___ Material for this exercise ___
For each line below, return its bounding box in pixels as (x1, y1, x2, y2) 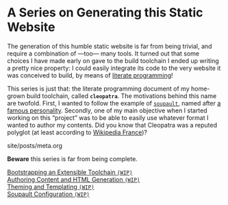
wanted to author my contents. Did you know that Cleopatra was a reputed (7, 121, 218, 129)
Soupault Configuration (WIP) (7, 190, 90, 198)
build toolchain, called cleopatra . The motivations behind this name (26, 91, 217, 100)
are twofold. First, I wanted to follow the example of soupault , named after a (7, 99, 221, 107)
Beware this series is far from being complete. (7, 154, 138, 162)
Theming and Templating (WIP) (7, 182, 94, 191)
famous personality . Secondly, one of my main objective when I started (7, 106, 207, 114)
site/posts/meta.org (7, 141, 63, 149)
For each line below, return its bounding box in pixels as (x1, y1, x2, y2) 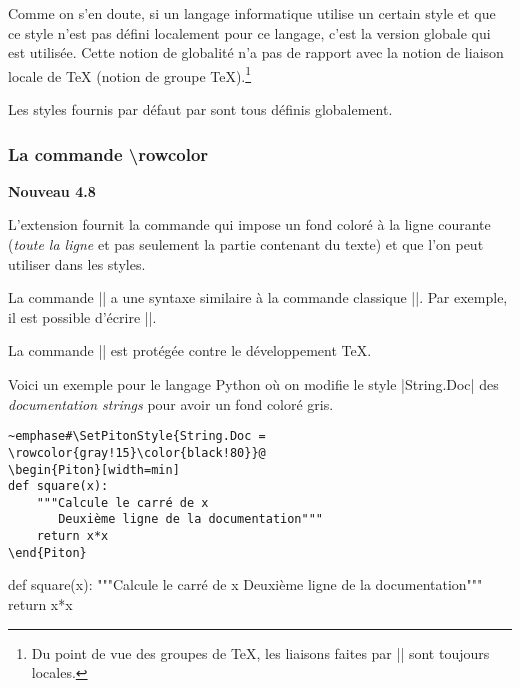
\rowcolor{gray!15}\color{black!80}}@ (8, 445, 266, 460)
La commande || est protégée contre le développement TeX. (8, 340, 372, 361)
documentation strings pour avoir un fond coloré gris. (8, 393, 334, 414)
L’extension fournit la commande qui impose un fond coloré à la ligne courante (8, 214, 491, 235)
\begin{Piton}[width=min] (8, 462, 180, 477)
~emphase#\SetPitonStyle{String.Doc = (8, 429, 266, 444)
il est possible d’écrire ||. (8, 306, 157, 327)
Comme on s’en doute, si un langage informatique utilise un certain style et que (8, 3, 496, 23)
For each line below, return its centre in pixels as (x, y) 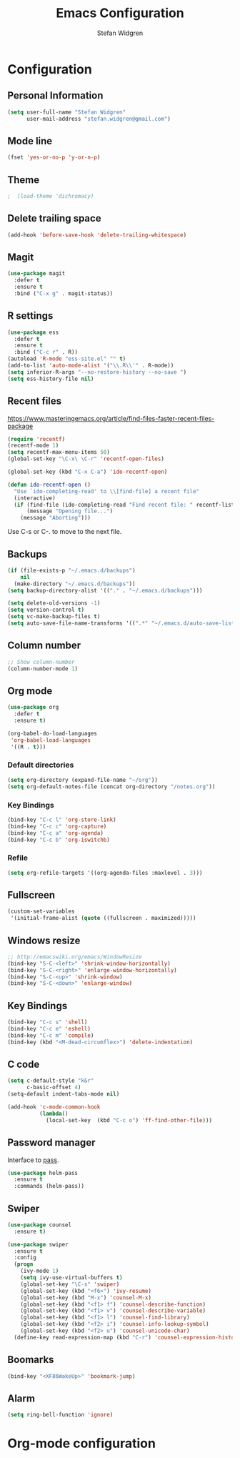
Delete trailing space (54, 218)
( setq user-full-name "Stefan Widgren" (67, 112)
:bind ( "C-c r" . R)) (46, 352)
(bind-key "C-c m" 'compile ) (51, 1035)
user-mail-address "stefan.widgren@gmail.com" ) (99, 119)
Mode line (30, 141)
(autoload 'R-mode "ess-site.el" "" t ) (67, 359)
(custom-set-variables (41, 912)
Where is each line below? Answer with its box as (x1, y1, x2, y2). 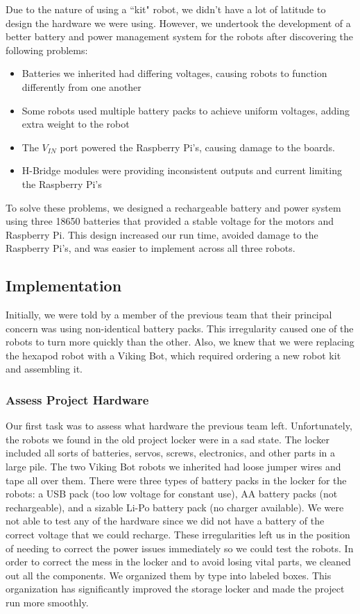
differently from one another (22, 79, 142, 94)
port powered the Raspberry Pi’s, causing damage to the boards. (60, 139, 335, 154)
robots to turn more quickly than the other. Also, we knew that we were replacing (6, 334, 354, 349)
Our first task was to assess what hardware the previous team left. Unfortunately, (6, 418, 352, 433)
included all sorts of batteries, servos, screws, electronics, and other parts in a (6, 445, 335, 460)
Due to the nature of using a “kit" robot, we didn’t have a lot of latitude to (6, 2, 326, 16)
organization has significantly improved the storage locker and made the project (6, 581, 345, 596)
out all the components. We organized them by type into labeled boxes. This (6, 568, 332, 582)
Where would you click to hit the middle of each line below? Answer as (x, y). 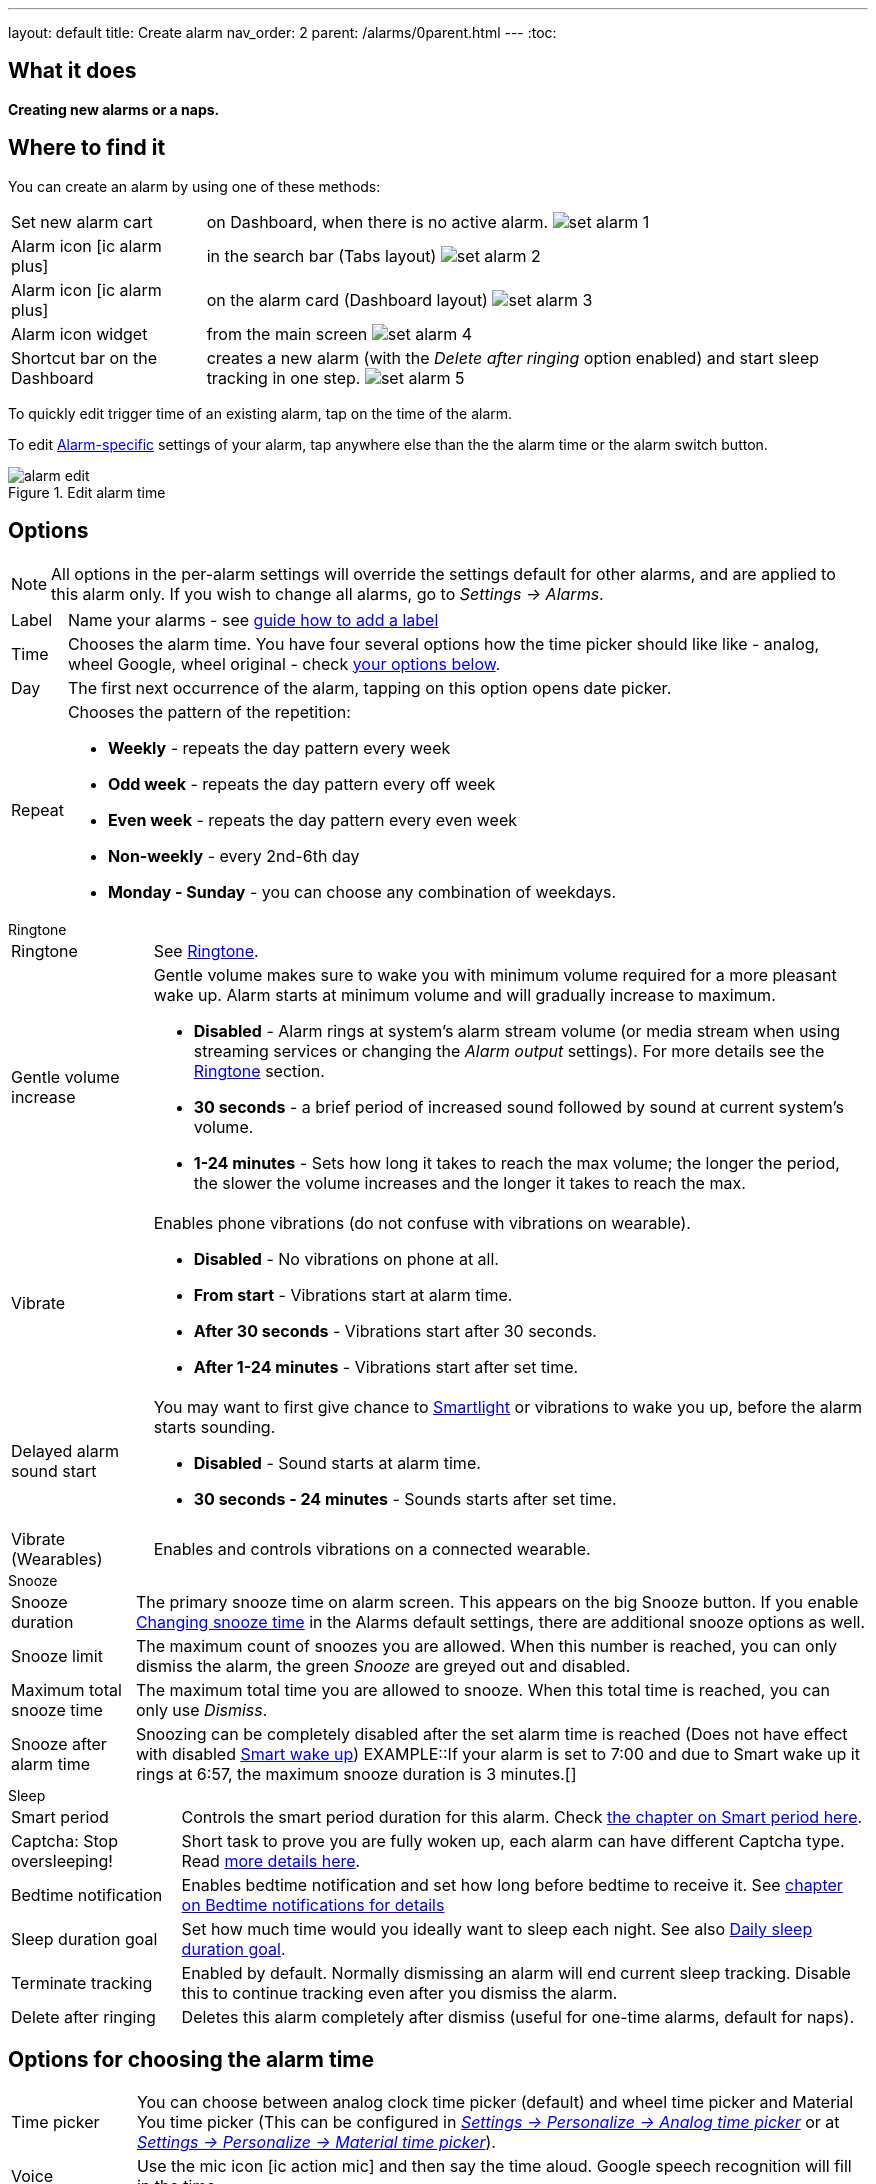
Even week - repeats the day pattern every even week (312, 819)
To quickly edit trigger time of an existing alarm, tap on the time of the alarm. (260, 413)
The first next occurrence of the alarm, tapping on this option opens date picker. (369, 687)
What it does (72, 71)
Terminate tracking (82, 1982)
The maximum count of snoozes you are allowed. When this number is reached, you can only (486, 1645)
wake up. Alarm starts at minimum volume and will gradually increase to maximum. (464, 994)
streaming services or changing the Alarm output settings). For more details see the (509, 1050)
___
### What needs to be done
Check each line of the data for "maximum". Copy the lines where it turns up.

### Solution below
The maximum count of snoozes you are allowed. When this number is reached, you can only (486, 1645)
wake up. Alarm starts at minimum volume and will gradually increase to maximum. (464, 994)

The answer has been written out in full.